= Simon of Saint-Quentin =

13th-century Dominican friar and diplomat

Simon of Saint-Quentin (fl. 1245-48) was a Dominican friar and diplomat who accompanied Ascelin of Lombardia on an embassy which Pope Innocent IV sent to the Mongols in 1245. Simon’s account of the mission, in its original form, is lost; but a large section has been preserved in Vincent of Beauvais’ Speculum Historiale, where nineteen chapters are expressly said to be ex libello fratris Simonis.
The embassy of Ascelin and Simon proceeded to the camp of Baiju at Sitiens in Armenia, lying between the Aras River and Lake Sevan, fifty-nine days' journey from Acre.

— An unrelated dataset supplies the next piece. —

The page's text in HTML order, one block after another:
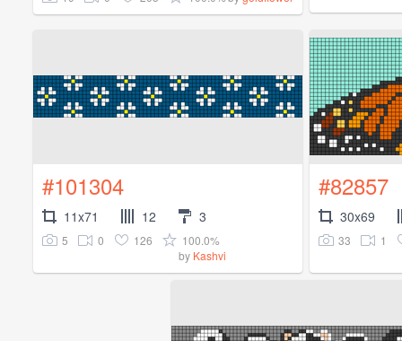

The papal letters were translated into Persian, and thence into Mongolian, and so presented to Baiju; but the Tatars were greatly irritated by the haughtiness of the Dominicans, who implied that the pope was superior even to the Great Khan, and offered no presents, refused the customary reverences before Baiju, declined to go on to the imperial court, and made unseasonable attempts to convert their hosts. The Frankish visitors were accordingly lodged and treated with contempt: for nine weeks (June and July 1247) all answer to their letters was refused. Thrice Baiju even ordered their death. At last, on July 25, 1247, they were dismissed with the Noyan's reply, dated July 20. This reply complained of the high words of the Latin envoys, and commanded the pope to come in person and submit to the Master of all the Earth (the Mongol emperor).

The mission thus ended in complete failure; but, except for Carpini's, it was the earliest Catholic embassy which reached any Mongol court, and its information must have been valuable. It performed something at least of what should have been (but apparently was not) done by Lawrence of Portugal, who was commissioned as papal envoy to the Mongols of the south-west at the same time that Carpini was accredited to those of the north (1245).

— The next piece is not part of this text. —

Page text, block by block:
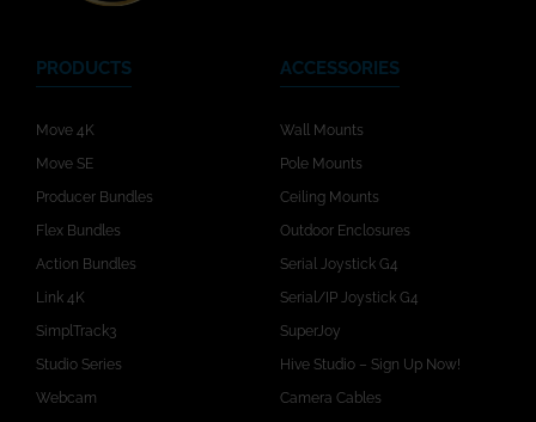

See Vincent of Beauvais, Speculum historiale, book xxxii. (sometimes quoted as xxxi.), chaps. 26-29, 32, 34, 40-52, (cf. pp. 453 A-454 B in the Venice edition of 1591); besides these, several other chapters of the Speculum historiale probably contain material derived from Simon, e.g. bk. xxxi. (otherwise xxx.), chaps. 3, 4, 7, 8, 13, 32; and bk. xxx. (otherwise xxix.), chaps. 69, 71, 74-75, 78, 80.

== Works ==
Simon of Saint-Quentin: History of the Tartars Those sections of Simon’s text that were included in Vincent of Beauvais’ Speculum historiale translated into English and annotated by Stephen Pow, Tamás Kiss, Anna Romsics, Flora Ghazaryan. Published online in 2019; bilingual: English, Latin.